Set down all of the data again, character for character.
┄┄┄┄┄┄┄┄┄┄
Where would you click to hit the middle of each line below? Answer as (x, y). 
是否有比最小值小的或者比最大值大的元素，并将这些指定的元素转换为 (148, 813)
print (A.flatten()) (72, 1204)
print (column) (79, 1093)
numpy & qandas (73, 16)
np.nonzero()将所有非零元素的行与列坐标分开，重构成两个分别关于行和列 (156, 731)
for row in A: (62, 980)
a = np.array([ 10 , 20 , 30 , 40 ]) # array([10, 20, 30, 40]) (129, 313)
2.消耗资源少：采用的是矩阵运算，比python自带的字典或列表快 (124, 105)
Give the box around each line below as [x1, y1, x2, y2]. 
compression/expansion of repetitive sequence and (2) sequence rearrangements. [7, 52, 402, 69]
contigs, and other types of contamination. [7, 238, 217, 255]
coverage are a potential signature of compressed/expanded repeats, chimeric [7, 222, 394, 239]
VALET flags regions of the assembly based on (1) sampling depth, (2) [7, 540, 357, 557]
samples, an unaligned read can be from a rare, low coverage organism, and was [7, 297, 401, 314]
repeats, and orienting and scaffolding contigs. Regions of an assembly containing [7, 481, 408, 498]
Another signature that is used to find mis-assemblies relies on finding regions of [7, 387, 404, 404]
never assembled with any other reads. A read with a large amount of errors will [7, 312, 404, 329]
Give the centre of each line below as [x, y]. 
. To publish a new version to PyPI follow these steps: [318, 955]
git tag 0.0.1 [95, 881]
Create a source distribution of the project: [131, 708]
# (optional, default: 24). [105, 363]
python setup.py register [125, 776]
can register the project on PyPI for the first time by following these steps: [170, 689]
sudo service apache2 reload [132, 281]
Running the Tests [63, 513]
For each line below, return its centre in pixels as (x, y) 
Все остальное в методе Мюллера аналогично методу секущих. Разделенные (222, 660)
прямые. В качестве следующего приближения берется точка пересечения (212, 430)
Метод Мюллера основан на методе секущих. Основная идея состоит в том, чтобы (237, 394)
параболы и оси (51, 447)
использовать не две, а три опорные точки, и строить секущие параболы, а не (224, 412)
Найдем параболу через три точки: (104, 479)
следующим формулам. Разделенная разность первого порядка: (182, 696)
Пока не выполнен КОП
┄┄┄┄┄┄┄┄┄┄
◆ Task response:
Where would you click to hit the middle of each line below? Answer as (x, y). 
是否有比最小值小的或者比最大值大的元素，并将这些指定的元素转换为 (148, 813)
print (A.flatten()) (72, 1204)
print (column) (79, 1093)
numpy & qandas (73, 16)
np.nonzero()将所有非零元素的行与列坐标分开，重构成两个分别关于行和列 (156, 731)
for row in A: (62, 980)
a = np.array([ 10 , 20 , 30 , 40 ]) # array([10, 20, 30, 40]) (129, 313)
2.消耗资源少：采用的是矩阵运算，比python自带的字典或列表快 (124, 105)
Give the box around each line below as [x1, y1, x2, y2]. 
compression/expansion of repetitive sequence and (2) sequence rearrangements. [7, 52, 402, 69]
contigs, and other types of contamination. [7, 238, 217, 255]
coverage are a potential signature of compressed/expanded repeats, chimeric [7, 222, 394, 239]
VALET flags regions of the assembly based on (1) sampling depth, (2) [7, 540, 357, 557]
samples, an unaligned read can be from a rare, low coverage organism, and was [7, 297, 401, 314]
repeats, and orienting and scaffolding contigs. Regions of an assembly containing [7, 481, 408, 498]
Another signature that is used to find mis-assemblies relies on finding regions of [7, 387, 404, 404]
never assembled with any other reads. A read with a large amount of errors will [7, 312, 404, 329]
Give the centre of each line below as [x, y]. 
. To publish a new version to PyPI follow these steps: [318, 955]
git tag 0.0.1 [95, 881]
Create a source distribution of the project: [131, 708]
# (optional, default: 24). [105, 363]
python setup.py register [125, 776]
can register the project on PyPI for the first time by following these steps: [170, 689]
sudo service apache2 reload [132, 281]
Running the Tests [63, 513]
For each line below, return its centre in pixels as (x, y) 
Все остальное в методе Мюллера аналогично методу секущих. Разделенные (222, 660)
прямые. В качестве следующего приближения берется точка пересечения (212, 430)
Метод Мюллера основан на методе секущих. Основная идея состоит в том, чтобы (237, 394)
параболы и оси (51, 447)
использовать не две, а три опорные точки, и строить секущие параболы, а не (224, 412)
Найдем параболу через три точки: (104, 479)
следующим формулам. Разделенная разность первого порядка: (182, 696)
Пока не выполнен КОП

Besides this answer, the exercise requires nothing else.